• INSTRUCTIONS FOR THE TASK
Give back exactly the lines of the material below, starting with the line with "to be compatible on" and going on through the line with "beliefs? | GUEST COLUMN".

• SUPPLIED RECORDS
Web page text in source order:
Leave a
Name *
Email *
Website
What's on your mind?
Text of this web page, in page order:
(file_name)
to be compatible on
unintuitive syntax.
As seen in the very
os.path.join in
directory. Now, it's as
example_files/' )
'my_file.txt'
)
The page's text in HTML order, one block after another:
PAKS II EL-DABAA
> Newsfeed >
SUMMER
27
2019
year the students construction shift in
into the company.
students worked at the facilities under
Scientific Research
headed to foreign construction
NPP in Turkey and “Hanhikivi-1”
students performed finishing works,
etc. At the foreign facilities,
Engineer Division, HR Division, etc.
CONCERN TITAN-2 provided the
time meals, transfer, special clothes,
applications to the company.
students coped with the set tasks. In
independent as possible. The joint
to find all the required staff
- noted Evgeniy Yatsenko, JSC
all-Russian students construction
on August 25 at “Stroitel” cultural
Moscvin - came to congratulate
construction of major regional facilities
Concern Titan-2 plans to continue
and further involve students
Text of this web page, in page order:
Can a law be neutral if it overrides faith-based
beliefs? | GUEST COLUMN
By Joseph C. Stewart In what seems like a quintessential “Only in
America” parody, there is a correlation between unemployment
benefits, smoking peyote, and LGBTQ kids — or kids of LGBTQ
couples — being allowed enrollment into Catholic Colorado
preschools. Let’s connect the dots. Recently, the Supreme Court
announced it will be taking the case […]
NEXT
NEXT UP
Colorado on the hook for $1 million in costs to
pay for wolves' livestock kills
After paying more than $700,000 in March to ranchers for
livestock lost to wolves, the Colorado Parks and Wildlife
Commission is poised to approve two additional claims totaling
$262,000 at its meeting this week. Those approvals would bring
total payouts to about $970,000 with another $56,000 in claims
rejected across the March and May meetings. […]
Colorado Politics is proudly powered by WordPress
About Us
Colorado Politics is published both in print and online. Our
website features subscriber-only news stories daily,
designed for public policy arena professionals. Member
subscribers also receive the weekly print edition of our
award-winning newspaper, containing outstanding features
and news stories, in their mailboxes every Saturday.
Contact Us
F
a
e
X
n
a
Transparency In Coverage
---
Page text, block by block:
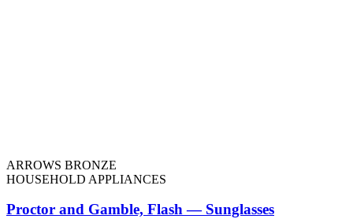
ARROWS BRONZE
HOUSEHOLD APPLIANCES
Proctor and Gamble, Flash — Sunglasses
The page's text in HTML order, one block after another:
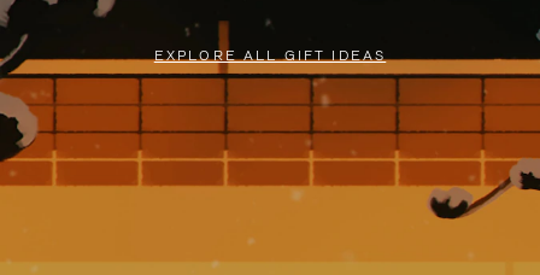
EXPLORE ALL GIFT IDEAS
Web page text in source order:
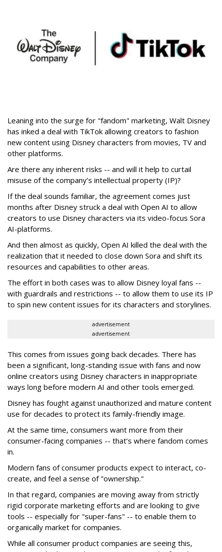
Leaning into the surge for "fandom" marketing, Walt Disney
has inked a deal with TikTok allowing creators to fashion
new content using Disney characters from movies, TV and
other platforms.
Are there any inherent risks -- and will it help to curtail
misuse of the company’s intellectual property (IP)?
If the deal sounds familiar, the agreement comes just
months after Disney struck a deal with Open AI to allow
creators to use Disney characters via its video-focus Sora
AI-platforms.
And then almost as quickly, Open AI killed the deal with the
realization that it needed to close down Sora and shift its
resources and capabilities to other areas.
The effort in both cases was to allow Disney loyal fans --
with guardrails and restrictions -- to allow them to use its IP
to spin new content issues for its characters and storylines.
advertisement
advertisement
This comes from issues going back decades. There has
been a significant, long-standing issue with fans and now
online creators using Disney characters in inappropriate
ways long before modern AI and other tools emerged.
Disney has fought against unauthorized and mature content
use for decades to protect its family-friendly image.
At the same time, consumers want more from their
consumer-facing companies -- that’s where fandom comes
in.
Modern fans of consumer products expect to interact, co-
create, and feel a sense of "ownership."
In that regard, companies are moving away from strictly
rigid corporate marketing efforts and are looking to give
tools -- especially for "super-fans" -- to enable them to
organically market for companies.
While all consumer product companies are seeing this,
* * *
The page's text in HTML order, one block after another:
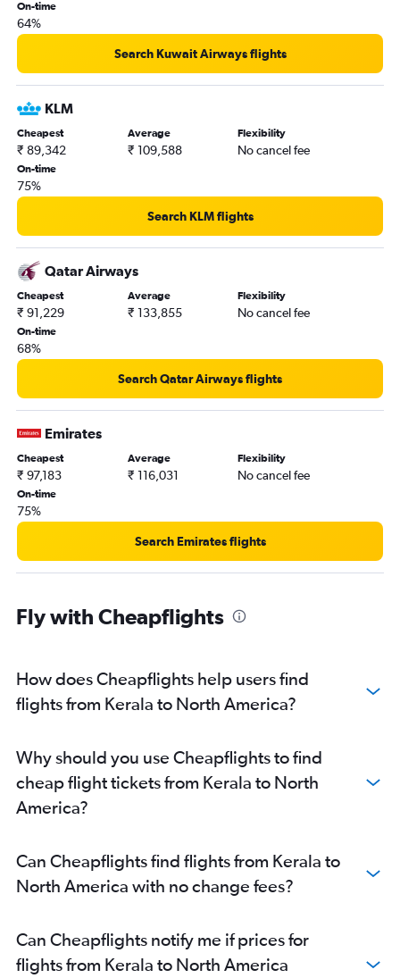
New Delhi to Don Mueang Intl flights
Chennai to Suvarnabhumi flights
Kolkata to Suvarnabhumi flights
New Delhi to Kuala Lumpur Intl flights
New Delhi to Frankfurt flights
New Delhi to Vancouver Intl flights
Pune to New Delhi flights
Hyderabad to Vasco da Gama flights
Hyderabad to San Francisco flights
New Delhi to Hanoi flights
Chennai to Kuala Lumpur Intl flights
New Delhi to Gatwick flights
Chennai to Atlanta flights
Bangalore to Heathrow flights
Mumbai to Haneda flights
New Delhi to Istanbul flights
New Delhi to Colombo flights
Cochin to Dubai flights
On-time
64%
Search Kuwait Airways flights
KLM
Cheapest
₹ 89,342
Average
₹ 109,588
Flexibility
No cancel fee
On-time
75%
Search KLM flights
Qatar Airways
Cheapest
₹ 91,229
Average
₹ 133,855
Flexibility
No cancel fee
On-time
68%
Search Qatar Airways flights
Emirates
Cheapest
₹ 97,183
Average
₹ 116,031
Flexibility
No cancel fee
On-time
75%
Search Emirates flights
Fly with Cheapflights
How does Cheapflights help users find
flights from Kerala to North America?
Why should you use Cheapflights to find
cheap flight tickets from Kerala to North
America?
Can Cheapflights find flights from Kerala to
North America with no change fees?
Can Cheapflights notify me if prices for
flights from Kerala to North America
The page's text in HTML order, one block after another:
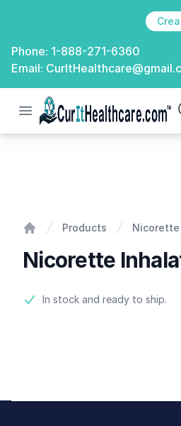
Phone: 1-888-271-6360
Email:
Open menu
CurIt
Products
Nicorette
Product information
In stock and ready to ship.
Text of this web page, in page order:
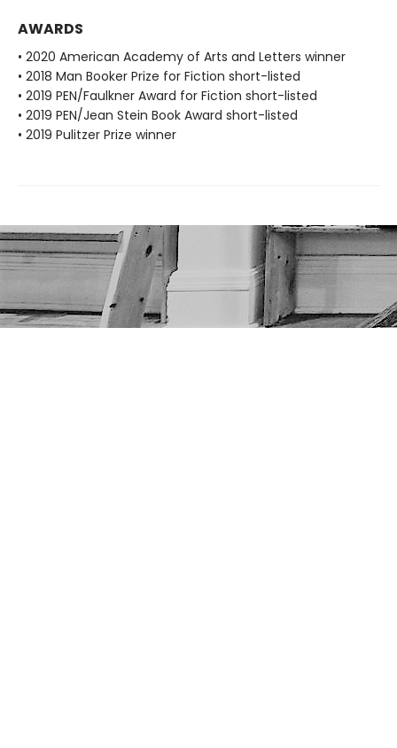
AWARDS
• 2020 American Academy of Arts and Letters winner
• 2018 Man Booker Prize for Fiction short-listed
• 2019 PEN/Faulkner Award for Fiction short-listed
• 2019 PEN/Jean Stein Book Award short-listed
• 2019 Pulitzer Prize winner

• EXPECTED OUTPUT
to be compatible on
unintuitive syntax.
As seen in the very
os.path.join in
directory. Now, it's as
example_files/' )
'my_file.txt'
)
The page's text in HTML order, one block after another:
PAKS II EL-DABAA
> Newsfeed >
SUMMER
27
2019
year the students construction shift in
into the company.
students worked at the facilities under
Scientific Research
headed to foreign construction
NPP in Turkey and “Hanhikivi-1”
students performed finishing works,
etc. At the foreign facilities,
Engineer Division, HR Division, etc.
CONCERN TITAN-2 provided the
time meals, transfer, special clothes,
applications to the company.
students coped with the set tasks. In
independent as possible. The joint
to find all the required staff
- noted Evgeniy Yatsenko, JSC
all-Russian students construction
on August 25 at “Stroitel” cultural
Moscvin - came to congratulate
construction of major regional facilities
Concern Titan-2 plans to continue
and further involve students
Text of this web page, in page order:
Can a law be neutral if it overrides faith-based
beliefs? | GUEST COLUMN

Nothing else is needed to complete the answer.